All of the data is to be restated word for word.

☆ ☆ ☆ ☆ ☆ ☆ ☆

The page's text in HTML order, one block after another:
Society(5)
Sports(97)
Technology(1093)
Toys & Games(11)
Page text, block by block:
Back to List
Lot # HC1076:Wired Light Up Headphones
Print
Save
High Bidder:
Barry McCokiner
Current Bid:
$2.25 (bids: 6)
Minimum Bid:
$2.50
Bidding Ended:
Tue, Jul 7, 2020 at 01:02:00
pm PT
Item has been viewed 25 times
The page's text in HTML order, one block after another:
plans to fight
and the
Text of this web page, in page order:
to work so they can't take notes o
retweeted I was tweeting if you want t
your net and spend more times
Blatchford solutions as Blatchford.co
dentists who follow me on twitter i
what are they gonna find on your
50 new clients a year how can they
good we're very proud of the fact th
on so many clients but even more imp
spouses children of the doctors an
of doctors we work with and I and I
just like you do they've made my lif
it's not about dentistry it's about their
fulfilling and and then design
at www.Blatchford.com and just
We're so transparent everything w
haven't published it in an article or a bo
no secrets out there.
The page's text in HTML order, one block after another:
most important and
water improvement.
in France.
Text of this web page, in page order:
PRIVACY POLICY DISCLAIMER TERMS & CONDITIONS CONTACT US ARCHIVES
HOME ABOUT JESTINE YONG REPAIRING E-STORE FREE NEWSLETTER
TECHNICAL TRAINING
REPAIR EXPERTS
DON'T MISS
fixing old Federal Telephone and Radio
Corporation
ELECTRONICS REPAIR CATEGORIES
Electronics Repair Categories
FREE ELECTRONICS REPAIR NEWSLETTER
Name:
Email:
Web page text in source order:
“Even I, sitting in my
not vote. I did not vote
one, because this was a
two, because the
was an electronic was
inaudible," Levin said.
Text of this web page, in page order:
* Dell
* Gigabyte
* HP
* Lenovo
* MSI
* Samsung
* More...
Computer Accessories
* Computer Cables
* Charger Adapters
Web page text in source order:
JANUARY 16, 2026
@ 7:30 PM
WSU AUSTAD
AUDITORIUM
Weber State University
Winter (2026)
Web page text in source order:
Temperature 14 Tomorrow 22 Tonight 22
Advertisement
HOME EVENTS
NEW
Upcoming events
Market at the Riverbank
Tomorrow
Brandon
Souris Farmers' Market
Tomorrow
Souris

☆ ☆ ☆ ☆ ☆ ☆ ☆

### Written solution
The page's text in HTML order, one block after another:
Society(5)
Sports(97)
Technology(1093)
Toys & Games(11)
Page text, block by block:
Back to List
Lot # HC1076:Wired Light Up Headphones
Print
Save
High Bidder:
Barry McCokiner
Current Bid:
$2.25 (bids: 6)
Minimum Bid:
$2.50
Bidding Ended:
Tue, Jul 7, 2020 at 01:02:00
pm PT
Item has been viewed 25 times
The page's text in HTML order, one block after another:
plans to fight
and the
Text of this web page, in page order:
to work so they can't take notes o
retweeted I was tweeting if you want t
your net and spend more times
Blatchford solutions as Blatchford.co
dentists who follow me on twitter i
what are they gonna find on your
50 new clients a year how can they
good we're very proud of the fact th
on so many clients but even more imp
spouses children of the doctors an
of doctors we work with and I and I
just like you do they've made my lif
it's not about dentistry it's about their
fulfilling and and then design
at www.Blatchford.com and just
We're so transparent everything w
haven't published it in an article or a bo
no secrets out there.
The page's text in HTML order, one block after another:
most important and
water improvement.
in France.
Text of this web page, in page order:
PRIVACY POLICY DISCLAIMER TERMS & CONDITIONS CONTACT US ARCHIVES
HOME ABOUT JESTINE YONG REPAIRING E-STORE FREE NEWSLETTER
TECHNICAL TRAINING
REPAIR EXPERTS
DON'T MISS
fixing old Federal Telephone and Radio
Corporation
ELECTRONICS REPAIR CATEGORIES
Electronics Repair Categories
FREE ELECTRONICS REPAIR NEWSLETTER
Name:
Email:
Web page text in source order:
“Even I, sitting in my
not vote. I did not vote
one, because this was a
two, because the
was an electronic was
inaudible," Levin said.
Text of this web page, in page order:
* Dell
* Gigabyte
* HP
* Lenovo
* MSI
* Samsung
* More...
Computer Accessories
* Computer Cables
* Charger Adapters
Web page text in source order:
JANUARY 16, 2026
@ 7:30 PM
WSU AUSTAD
AUDITORIUM
Weber State University
Winter (2026)
Web page text in source order:
Temperature 14 Tomorrow 22 Tonight 22
Advertisement
HOME EVENTS
NEW
Upcoming events
Market at the Riverbank
Tomorrow
Brandon
Souris Farmers' Market
Tomorrow
Souris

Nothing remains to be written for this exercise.